A história oscila entre a vertente fofa e corajosa do jovem rapaz e os horrores que existem e rodeiam a cozinha dos ogres. O que, na perspectiva do cozinheiro é uma iguaria, na visão do rapaz são pedaços de corpos triturados que o rodeiam, enquanto decorre uma entusiasmada descrição culinária. Mas mesmos nos momentos de maior horror, os desenhos são fascinantes e coloridos, o que não deixa de criar uma curiosa e retorcida dualidade.

A narrativa não é, pois, uma fantasia inocente, leve e divertida.
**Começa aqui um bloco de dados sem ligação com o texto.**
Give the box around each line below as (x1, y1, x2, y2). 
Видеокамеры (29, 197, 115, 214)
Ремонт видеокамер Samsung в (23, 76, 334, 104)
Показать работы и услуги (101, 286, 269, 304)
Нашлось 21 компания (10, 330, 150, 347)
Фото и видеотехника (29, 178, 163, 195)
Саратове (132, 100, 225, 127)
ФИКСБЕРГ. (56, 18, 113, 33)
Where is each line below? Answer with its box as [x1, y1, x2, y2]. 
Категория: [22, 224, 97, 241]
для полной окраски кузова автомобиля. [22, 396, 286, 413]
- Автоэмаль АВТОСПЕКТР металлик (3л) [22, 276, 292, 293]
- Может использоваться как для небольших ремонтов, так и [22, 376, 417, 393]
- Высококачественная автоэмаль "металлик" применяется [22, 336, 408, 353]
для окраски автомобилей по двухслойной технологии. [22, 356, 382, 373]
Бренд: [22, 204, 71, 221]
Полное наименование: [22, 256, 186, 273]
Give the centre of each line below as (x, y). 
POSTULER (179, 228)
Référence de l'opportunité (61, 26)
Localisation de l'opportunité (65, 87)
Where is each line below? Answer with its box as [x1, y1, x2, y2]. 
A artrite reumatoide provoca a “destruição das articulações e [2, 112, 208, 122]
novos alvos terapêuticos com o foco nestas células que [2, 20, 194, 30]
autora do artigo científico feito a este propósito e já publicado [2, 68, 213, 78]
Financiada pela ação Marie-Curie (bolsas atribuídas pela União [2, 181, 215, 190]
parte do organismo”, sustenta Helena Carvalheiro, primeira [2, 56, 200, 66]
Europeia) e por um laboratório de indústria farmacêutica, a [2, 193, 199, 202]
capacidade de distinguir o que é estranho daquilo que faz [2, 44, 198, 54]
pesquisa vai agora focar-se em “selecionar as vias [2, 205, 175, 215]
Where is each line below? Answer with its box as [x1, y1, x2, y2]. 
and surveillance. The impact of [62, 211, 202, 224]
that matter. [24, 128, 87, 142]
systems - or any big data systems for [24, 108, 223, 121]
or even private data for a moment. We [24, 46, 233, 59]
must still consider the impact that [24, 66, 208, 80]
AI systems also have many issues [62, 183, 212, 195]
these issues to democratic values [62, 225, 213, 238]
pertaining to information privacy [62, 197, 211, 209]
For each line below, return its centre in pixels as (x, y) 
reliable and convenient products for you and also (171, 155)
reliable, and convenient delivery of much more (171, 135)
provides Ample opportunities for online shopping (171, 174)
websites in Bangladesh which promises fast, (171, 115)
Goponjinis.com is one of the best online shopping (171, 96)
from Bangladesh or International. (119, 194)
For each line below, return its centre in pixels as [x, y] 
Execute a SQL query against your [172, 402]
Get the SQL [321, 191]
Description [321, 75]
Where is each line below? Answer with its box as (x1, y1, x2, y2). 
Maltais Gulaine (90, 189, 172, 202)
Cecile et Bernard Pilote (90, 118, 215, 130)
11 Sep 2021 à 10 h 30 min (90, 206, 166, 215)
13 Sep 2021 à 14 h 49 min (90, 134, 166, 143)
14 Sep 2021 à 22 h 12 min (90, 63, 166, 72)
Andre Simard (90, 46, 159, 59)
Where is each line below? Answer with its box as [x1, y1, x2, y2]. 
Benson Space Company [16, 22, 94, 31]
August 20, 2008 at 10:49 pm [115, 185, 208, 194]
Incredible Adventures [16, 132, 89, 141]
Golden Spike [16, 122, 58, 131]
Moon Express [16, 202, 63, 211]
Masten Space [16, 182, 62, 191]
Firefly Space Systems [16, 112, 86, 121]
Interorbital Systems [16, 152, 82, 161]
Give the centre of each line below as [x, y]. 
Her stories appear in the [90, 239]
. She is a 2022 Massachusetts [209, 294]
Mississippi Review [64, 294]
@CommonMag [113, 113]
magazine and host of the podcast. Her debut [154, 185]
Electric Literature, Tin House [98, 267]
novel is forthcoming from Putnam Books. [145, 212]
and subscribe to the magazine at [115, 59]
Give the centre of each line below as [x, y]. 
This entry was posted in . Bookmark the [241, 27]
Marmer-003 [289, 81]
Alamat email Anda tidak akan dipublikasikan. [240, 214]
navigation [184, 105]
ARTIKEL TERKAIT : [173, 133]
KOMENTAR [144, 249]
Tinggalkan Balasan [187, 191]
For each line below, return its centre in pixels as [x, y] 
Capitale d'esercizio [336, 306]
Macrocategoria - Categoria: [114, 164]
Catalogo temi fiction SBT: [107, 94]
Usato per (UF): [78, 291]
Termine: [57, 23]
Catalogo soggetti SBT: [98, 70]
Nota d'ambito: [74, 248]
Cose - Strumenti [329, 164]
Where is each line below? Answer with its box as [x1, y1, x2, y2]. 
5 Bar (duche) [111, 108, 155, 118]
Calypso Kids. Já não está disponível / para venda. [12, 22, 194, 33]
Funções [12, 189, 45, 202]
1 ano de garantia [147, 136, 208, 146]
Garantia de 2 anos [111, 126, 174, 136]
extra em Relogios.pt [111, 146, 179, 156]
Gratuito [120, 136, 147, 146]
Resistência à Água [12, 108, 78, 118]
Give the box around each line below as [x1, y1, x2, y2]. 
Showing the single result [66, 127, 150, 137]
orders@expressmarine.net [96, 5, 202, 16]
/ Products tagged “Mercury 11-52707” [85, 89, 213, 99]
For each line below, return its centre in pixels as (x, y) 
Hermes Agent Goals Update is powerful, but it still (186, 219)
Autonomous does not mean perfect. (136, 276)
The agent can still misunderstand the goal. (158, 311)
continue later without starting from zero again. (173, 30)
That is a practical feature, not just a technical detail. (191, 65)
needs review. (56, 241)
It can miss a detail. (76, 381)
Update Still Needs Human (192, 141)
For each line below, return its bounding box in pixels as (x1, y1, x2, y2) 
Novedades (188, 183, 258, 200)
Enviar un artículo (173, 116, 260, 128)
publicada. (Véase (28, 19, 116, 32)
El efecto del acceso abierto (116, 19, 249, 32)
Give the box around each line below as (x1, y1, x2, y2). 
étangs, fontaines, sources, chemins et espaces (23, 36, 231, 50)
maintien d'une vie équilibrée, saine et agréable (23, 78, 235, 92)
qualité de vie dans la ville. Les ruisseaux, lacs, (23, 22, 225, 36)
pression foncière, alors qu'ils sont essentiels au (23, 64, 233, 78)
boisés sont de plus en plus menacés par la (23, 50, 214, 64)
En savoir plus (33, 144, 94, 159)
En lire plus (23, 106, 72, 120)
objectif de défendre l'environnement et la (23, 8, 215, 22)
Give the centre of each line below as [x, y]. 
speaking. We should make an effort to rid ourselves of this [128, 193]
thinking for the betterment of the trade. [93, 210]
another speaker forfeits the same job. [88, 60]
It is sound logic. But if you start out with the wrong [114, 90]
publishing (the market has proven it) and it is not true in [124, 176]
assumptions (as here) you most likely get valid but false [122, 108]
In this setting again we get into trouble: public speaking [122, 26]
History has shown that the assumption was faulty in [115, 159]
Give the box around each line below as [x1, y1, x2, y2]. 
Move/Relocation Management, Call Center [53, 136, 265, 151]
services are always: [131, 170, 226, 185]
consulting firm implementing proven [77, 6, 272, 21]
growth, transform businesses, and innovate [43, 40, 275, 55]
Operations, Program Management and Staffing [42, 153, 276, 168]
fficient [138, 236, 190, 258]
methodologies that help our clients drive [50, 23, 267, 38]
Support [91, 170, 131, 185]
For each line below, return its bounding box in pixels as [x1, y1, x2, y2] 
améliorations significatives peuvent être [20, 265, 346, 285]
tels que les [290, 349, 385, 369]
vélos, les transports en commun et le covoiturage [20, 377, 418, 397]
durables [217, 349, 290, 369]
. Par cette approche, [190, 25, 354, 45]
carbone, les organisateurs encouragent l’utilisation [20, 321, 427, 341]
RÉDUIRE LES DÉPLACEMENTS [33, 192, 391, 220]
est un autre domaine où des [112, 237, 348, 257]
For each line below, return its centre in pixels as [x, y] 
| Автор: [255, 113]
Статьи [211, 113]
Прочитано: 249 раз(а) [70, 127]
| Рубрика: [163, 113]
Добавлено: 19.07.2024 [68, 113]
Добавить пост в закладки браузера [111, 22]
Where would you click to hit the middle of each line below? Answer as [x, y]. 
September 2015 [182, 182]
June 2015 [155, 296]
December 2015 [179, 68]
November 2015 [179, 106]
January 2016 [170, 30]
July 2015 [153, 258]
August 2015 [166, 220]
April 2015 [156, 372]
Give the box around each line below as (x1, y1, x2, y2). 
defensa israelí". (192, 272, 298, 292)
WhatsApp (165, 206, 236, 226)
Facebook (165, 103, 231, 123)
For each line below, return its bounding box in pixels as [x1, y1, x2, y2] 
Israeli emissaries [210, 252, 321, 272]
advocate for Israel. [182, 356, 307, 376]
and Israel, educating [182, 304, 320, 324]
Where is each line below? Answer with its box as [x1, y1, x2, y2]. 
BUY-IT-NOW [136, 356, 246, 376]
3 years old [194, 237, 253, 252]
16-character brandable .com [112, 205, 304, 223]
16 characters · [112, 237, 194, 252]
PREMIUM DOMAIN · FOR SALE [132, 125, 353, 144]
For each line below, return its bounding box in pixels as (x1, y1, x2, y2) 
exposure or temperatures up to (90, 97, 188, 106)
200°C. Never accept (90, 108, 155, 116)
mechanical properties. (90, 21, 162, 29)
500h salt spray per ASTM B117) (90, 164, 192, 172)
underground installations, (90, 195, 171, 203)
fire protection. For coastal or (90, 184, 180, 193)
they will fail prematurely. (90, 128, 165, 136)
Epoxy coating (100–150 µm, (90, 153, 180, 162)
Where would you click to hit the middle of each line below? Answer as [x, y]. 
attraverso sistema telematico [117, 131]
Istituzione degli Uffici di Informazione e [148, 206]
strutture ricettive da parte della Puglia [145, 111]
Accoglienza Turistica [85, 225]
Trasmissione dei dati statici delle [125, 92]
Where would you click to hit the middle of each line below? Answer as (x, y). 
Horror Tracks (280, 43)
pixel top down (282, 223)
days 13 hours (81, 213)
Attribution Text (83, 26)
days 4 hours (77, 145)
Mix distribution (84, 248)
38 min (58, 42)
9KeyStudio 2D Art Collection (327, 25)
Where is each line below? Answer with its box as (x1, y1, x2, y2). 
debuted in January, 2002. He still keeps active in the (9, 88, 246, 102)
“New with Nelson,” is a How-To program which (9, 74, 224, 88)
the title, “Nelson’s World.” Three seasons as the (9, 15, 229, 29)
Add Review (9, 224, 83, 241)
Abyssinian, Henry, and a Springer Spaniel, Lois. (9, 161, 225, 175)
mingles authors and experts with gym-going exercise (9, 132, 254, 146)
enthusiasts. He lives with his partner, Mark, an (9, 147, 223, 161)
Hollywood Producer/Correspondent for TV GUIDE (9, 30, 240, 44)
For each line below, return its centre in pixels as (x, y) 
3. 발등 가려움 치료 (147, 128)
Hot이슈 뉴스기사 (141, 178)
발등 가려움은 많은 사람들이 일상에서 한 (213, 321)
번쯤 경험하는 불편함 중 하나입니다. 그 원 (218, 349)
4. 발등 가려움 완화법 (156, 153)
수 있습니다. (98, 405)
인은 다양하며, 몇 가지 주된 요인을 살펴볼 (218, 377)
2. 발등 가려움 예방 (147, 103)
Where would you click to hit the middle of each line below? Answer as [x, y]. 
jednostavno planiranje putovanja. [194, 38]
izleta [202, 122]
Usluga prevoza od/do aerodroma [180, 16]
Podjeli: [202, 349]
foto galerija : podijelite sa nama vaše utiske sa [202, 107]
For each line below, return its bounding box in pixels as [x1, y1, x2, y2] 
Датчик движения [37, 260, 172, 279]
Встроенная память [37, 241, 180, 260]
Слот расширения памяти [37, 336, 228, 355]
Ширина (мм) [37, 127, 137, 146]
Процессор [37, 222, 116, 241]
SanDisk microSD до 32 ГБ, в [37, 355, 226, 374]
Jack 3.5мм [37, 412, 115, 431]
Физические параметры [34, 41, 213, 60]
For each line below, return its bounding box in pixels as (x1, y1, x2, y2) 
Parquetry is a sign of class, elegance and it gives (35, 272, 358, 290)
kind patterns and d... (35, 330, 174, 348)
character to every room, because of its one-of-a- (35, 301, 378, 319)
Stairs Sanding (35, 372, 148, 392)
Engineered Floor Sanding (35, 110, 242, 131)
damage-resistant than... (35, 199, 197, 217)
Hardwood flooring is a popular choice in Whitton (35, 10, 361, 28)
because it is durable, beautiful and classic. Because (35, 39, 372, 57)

Trois-fois-morte sobrevive, mas vê-se numa realidade dura onde deverá trabalhar para se sustentar. A juntar a este facto, persiste uma aura de tristeza e desespero, onde não faltam os fantasmas daquelas que foram servidos aos convidados da famosa cozinha dos ogres.

É uma história carregada de acção e de movimento, onde entre as perseguições e as tentativas de fuga (e planos sequentes), as personagens se vêm em sucessivos episódios de perigo e tensão. Mas existem, também, momentos mais pausados onde as personagens tecem os planos e onde há curtas oportunidades para falar de passados traumáticos.

La Cuisine des Ogres é uma leitura negra que decorre num mundo fantástico curioso em que os ogres devem manter a sua reputação, criando as mais fabulosas produções culinárias, para os mais curiosos convidados. Neste contexto, o espectacular convive com o grotesco – mas suponho que tal seria também a perspectiva de uma galinha consciente numa cozinha humana, entre uma canja e uns ovos mexidos.

Entre relatos fabulosos e entusiasmantes, La Cuisine des Ogres surpreende pelo tom e pelo espírito negro, criando cenários visualmente fascinantes com detalhes caricatos e sombrios. Pouco decorre como esperamos nos primeiros momentos, mas o resultado é muito bom.